◆ **Supplied material**:

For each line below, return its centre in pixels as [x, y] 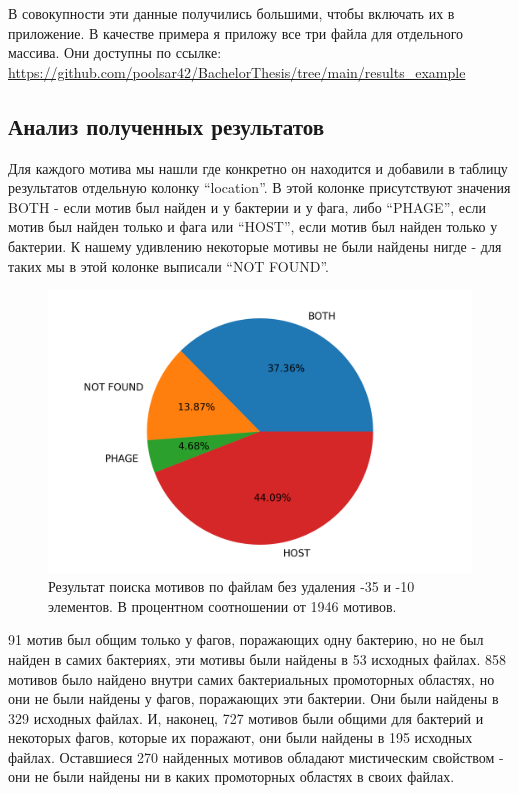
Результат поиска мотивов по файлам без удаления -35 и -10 [231, 586]
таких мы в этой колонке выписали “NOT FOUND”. [168, 265]
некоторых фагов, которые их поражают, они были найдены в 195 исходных [240, 737]
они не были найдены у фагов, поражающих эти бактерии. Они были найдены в [253, 698]
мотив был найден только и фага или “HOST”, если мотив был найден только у [253, 226]
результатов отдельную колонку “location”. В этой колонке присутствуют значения [259, 187]
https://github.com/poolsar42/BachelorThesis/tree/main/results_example [237, 71]
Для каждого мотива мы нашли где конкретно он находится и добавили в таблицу [258, 167]
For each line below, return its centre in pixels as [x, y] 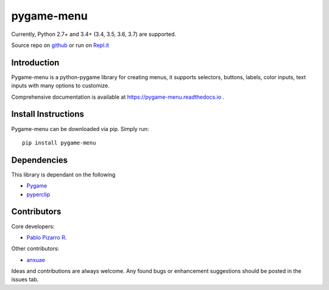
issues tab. [25, 280]
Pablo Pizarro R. [47, 237]
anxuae [36, 260]
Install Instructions [48, 114]
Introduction [35, 62]
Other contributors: [35, 249]
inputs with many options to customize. [60, 86]
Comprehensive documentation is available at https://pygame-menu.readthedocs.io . [118, 97]
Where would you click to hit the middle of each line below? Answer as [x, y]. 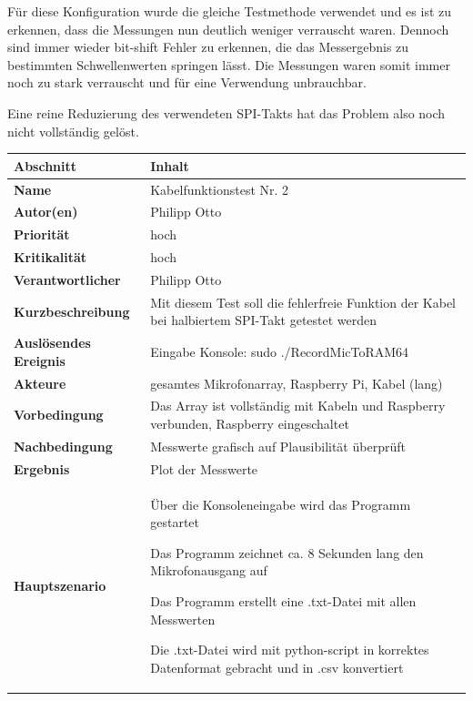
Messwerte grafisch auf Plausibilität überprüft [278, 446]
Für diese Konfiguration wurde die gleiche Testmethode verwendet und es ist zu [230, 11]
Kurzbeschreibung [72, 311]
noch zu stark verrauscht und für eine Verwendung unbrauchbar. [187, 82]
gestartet [175, 522]
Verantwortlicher [67, 279]
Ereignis [40, 360]
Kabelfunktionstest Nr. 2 [220, 189]
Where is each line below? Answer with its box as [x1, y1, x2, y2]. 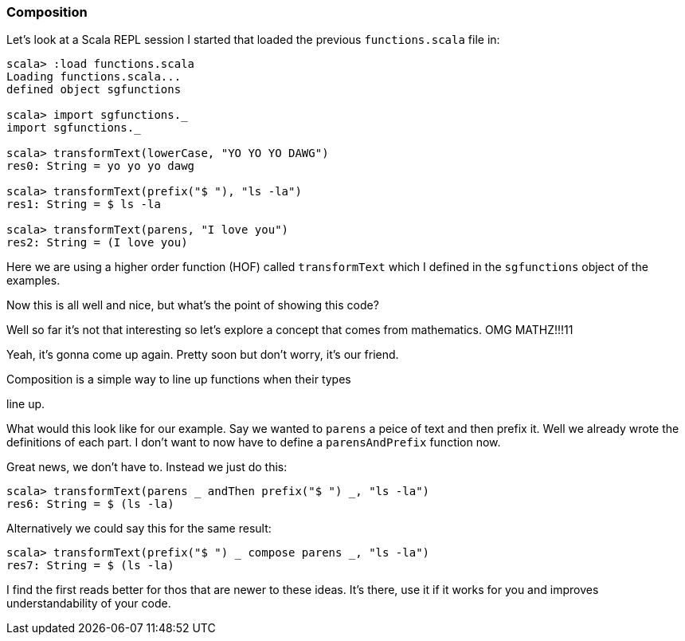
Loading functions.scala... [6, 70, 182, 84]
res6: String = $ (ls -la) [6, 497, 174, 511]
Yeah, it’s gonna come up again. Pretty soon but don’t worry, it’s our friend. [6, 348, 399, 362]
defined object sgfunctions [6, 83, 182, 96]
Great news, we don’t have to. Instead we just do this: [6, 460, 288, 474]
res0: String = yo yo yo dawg [6, 159, 195, 173]
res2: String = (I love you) [6, 236, 188, 250]
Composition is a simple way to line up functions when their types [6, 372, 351, 387]
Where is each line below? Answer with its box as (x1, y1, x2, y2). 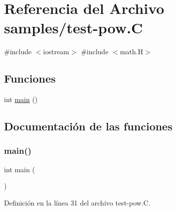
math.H (120, 46, 143, 57)
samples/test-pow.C (4, 17, 143, 38)
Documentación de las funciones (4, 118, 173, 134)
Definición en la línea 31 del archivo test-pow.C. (4, 197, 151, 208)
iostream (43, 46, 69, 57)
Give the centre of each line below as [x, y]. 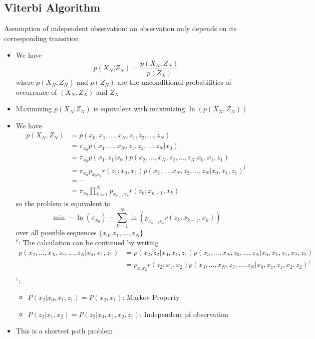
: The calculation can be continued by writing [88, 242]
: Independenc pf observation [184, 314]
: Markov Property [151, 297]
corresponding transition [42, 38]
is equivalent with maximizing [139, 109]
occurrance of [36, 92]
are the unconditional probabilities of [174, 82]
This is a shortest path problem [64, 331]
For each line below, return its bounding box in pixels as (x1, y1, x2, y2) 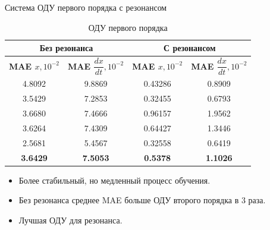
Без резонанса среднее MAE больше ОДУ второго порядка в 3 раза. (18, 194, 266, 206)
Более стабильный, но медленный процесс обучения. (18, 174, 211, 186)
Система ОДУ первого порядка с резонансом (5, 1, 167, 13)
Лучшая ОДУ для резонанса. (18, 213, 123, 226)
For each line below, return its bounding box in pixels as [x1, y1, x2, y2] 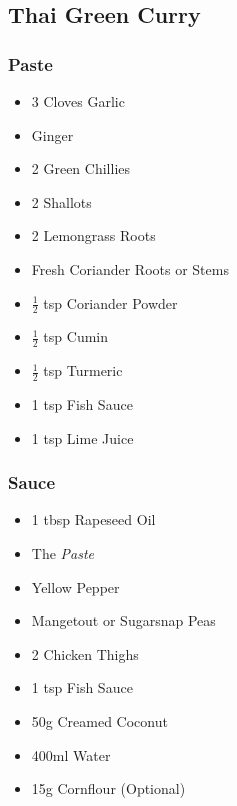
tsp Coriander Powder [43, 292, 178, 313]
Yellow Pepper [31, 576, 120, 597]
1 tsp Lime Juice [31, 427, 134, 448]
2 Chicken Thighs [31, 643, 139, 664]
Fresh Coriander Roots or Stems [31, 258, 229, 279]
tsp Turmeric [43, 360, 123, 381]
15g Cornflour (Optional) [31, 778, 186, 799]
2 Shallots [31, 191, 92, 212]
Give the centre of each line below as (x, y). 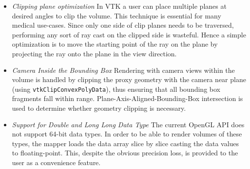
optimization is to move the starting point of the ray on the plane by (115, 44)
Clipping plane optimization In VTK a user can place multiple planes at (119, 6)
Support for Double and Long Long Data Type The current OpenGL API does (128, 124)
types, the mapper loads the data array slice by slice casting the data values (125, 143)
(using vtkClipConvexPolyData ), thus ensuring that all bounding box (116, 89)
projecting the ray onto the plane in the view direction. (94, 53)
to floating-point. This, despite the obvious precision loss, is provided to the (125, 153)
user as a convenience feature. (56, 162)
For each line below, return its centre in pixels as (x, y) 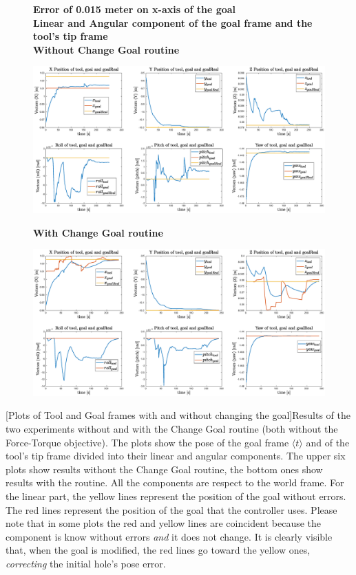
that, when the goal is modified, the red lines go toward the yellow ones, (158, 550)
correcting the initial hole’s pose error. (86, 563)
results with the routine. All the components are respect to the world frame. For (175, 482)
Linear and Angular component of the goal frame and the (173, 22)
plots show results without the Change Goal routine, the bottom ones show (164, 469)
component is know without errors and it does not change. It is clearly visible (169, 536)
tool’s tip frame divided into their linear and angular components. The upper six (176, 456)
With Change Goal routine (98, 232)
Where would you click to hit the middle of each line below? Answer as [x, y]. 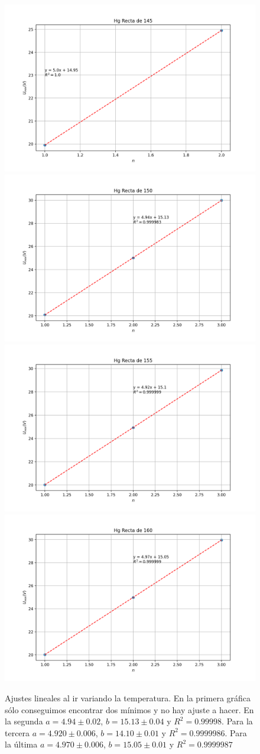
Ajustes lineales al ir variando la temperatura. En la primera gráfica [128, 697]
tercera [17, 732]
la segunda [24, 721]
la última [21, 744]
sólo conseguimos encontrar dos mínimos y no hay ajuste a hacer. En [129, 709]
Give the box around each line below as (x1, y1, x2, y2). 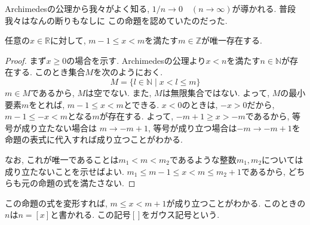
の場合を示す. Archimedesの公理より (66, 54, 206, 66)
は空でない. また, (85, 86, 152, 98)
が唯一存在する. (201, 34, 262, 47)
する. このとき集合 (13, 66, 85, 78)
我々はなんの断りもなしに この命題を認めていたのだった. (5, 14, 228, 26)
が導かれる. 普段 (232, 2, 296, 14)
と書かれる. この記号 (50, 208, 131, 221)
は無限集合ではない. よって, (162, 86, 270, 98)
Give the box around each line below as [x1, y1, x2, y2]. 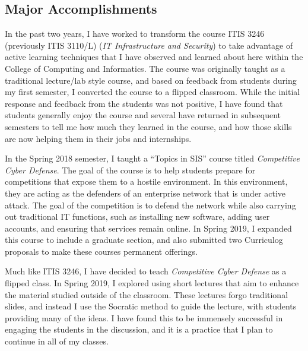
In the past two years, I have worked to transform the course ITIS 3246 [5, 27, 265, 40]
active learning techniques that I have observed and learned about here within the [5, 50, 303, 63]
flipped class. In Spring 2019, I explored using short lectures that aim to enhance [5, 277, 299, 289]
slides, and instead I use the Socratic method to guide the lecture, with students [5, 300, 297, 312]
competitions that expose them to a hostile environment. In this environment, [5, 175, 288, 188]
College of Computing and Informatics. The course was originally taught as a [5, 62, 285, 74]
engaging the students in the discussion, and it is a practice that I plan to [5, 323, 273, 336]
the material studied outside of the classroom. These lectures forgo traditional [5, 288, 288, 301]
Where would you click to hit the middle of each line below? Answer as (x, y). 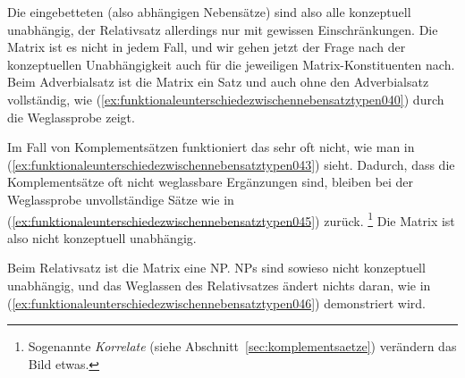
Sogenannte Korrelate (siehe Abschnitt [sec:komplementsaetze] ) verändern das (242, 346)
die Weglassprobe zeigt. (71, 117)
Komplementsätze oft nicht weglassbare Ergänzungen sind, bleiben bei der (211, 182)
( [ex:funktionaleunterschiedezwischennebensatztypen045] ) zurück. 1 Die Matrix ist (231, 219)
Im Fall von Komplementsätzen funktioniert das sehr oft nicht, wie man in (211, 147)
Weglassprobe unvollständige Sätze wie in (121, 199)
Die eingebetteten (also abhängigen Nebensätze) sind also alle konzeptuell (209, 12)
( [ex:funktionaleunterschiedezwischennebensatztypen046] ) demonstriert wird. (216, 302)
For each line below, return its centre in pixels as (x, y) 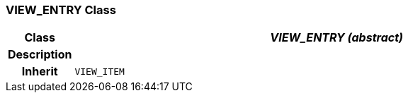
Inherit (40, 72)
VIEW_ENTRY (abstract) (336, 38)
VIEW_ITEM (100, 71)
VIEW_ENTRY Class (61, 10)
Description (40, 55)
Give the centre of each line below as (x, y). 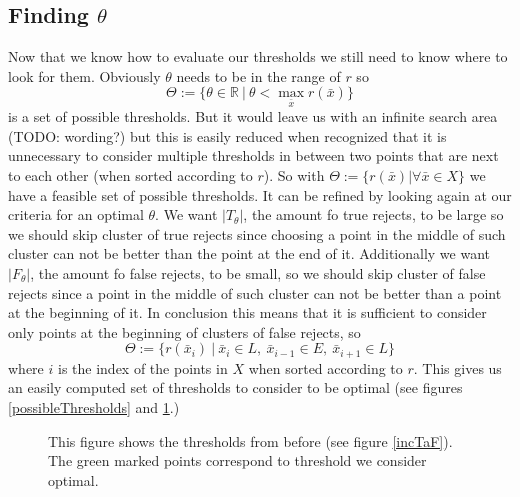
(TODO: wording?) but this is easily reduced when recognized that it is (227, 135)
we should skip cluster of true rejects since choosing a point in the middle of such (257, 233)
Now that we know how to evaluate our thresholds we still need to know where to (258, 56)
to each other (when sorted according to (130, 174)
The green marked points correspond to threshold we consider (237, 460)
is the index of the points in (142, 367)
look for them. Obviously (84, 75)
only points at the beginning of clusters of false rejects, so (184, 331)
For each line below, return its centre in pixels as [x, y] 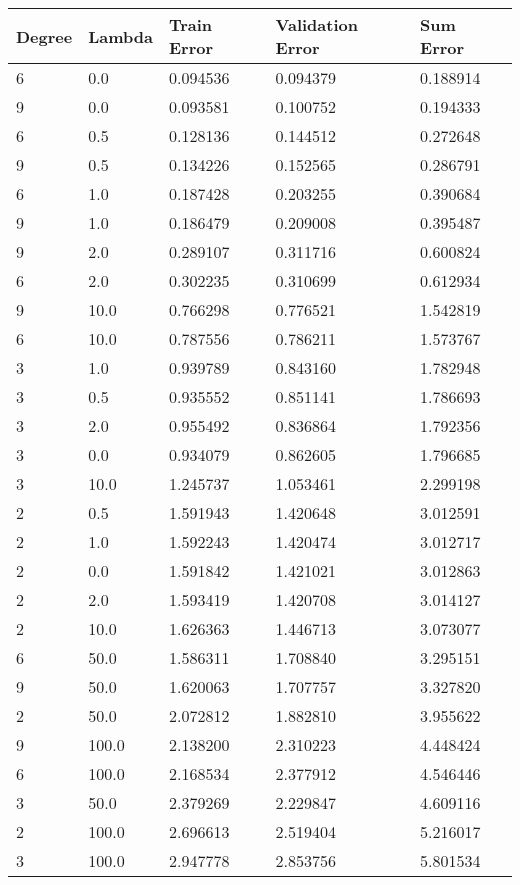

◆ **Task instructions**: Look through the material for "optimization". Copy each line that has it.

◆ **Response to the exercise**:
optimization is to move the starting point of the ray on the plane by (115, 44)
Clipping plane optimization In VTK a user can place multiple planes at (119, 6)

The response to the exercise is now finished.